Goal of the exercise
Begin at the line containing "The page's text" in the data below and go on through the line containing "Text of this", repeating each line exactly; include both ends and no other line.

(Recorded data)
-=-=-=-=-

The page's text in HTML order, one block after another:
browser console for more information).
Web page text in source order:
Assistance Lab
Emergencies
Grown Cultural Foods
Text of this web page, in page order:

-=-=-=-=-

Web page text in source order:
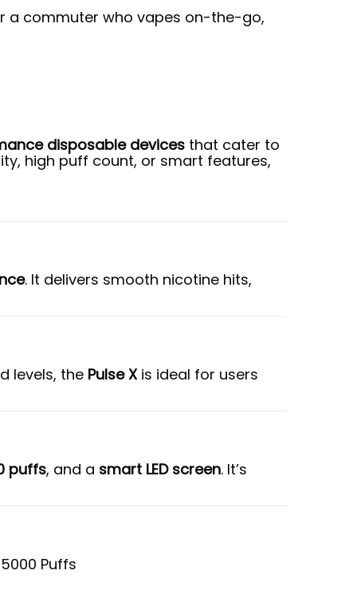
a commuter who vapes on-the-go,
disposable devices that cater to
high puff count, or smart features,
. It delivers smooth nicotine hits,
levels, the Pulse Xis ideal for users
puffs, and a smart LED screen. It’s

-=-=-=-=-

Response below
The page's text in HTML order, one block after another:
browser console for more information).
Web page text in source order:
Assistance Lab
Emergencies
Grown Cultural Foods
Text of this web page, in page order:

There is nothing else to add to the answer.